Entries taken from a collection

··········

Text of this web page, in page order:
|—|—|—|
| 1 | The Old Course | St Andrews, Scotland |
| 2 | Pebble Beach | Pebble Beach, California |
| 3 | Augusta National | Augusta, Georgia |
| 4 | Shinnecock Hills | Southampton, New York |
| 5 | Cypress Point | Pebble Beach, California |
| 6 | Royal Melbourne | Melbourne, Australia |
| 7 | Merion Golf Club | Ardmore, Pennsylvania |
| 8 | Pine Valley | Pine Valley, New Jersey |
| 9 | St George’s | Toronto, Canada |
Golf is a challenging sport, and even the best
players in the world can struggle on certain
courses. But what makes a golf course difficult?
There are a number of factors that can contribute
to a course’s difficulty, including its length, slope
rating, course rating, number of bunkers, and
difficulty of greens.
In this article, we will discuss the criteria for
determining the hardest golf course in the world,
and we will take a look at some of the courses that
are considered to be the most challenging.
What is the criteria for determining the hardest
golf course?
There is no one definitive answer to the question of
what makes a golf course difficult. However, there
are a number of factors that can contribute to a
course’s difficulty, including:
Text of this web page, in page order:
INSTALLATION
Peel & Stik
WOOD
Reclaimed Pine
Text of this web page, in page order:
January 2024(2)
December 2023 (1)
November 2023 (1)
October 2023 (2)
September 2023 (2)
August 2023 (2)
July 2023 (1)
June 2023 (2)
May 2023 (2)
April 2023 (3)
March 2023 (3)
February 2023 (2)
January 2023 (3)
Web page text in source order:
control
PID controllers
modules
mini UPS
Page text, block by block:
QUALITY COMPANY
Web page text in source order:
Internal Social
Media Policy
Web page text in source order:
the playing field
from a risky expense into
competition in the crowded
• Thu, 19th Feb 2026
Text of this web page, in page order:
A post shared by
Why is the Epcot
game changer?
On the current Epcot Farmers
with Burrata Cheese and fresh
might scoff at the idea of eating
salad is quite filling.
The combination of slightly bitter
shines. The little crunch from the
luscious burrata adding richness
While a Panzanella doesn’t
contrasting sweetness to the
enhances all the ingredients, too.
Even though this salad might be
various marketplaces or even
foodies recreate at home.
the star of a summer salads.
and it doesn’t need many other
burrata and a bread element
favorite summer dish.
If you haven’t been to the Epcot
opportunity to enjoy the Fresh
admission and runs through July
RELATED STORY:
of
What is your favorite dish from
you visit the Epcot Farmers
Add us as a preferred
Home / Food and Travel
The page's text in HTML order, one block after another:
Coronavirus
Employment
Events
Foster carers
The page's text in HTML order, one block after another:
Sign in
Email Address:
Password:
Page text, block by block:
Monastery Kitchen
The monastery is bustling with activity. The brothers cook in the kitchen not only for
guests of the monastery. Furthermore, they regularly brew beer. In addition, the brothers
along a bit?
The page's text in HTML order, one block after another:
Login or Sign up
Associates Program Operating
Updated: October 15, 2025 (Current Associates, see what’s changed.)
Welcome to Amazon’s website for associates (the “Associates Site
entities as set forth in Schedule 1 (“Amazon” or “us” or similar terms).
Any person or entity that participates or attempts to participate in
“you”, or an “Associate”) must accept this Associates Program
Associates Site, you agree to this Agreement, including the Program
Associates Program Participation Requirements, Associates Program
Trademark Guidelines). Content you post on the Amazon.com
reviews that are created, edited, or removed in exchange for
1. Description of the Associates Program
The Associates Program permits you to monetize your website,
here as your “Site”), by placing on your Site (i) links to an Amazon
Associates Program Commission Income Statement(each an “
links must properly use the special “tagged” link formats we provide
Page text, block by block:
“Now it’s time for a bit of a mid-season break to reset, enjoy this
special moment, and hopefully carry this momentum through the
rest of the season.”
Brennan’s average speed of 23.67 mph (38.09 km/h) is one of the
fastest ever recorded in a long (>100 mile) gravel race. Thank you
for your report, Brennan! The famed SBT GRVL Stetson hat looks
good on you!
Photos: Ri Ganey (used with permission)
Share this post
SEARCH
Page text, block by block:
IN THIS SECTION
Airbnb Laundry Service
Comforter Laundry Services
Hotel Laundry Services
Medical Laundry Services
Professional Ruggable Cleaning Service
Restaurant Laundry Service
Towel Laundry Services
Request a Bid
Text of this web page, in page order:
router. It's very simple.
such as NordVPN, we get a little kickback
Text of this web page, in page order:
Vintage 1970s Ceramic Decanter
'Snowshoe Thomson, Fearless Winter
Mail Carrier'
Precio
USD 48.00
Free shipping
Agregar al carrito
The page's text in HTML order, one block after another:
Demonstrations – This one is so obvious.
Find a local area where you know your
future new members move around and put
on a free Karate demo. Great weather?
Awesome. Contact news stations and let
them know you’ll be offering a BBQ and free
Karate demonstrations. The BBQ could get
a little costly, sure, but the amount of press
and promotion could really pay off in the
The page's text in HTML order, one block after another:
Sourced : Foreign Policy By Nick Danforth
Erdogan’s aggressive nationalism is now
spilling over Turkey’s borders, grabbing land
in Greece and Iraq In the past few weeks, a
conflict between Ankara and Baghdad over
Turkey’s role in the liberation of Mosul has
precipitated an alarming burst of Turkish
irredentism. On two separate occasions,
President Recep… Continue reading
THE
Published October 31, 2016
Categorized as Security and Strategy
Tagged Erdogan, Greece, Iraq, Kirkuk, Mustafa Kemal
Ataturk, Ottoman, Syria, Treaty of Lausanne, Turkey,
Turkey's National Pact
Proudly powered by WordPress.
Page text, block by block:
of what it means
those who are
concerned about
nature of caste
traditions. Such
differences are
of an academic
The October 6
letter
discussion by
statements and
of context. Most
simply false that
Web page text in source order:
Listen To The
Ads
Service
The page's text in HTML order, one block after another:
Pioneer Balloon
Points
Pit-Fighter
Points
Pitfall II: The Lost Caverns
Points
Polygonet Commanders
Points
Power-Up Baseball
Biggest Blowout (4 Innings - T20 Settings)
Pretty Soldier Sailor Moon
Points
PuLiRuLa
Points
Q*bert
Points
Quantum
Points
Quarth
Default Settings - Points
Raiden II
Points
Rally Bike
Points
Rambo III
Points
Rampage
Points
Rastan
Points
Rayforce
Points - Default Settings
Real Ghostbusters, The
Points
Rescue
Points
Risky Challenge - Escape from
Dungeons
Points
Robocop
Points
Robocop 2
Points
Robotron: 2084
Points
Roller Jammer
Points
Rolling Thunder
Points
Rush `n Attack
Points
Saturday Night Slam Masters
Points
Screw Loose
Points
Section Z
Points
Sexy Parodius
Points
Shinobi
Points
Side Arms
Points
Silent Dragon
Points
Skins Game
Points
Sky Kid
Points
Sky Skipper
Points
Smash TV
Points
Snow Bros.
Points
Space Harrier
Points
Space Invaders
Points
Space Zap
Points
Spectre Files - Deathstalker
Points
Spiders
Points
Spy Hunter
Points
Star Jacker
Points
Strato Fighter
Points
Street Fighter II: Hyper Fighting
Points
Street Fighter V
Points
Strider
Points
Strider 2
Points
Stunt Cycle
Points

··········

**Exercise:**
Up to and including the line with "to a course’s", restate the records above word for word from the very first line.

**Reply:**
Text of this web page, in page order:
|—|—|—|
| 1 | The Old Course | St Andrews, Scotland |
| 2 | Pebble Beach | Pebble Beach, California |
| 3 | Augusta National | Augusta, Georgia |
| 4 | Shinnecock Hills | Southampton, New York |
| 5 | Cypress Point | Pebble Beach, California |
| 6 | Royal Melbourne | Melbourne, Australia |
| 7 | Merion Golf Club | Ardmore, Pennsylvania |
| 8 | Pine Valley | Pine Valley, New Jersey |
| 9 | St George’s | Toronto, Canada |
Golf is a challenging sport, and even the best
players in the world can struggle on certain
courses. But what makes a golf course difficult?
There are a number of factors that can contribute
to a course’s difficulty, including its length, slope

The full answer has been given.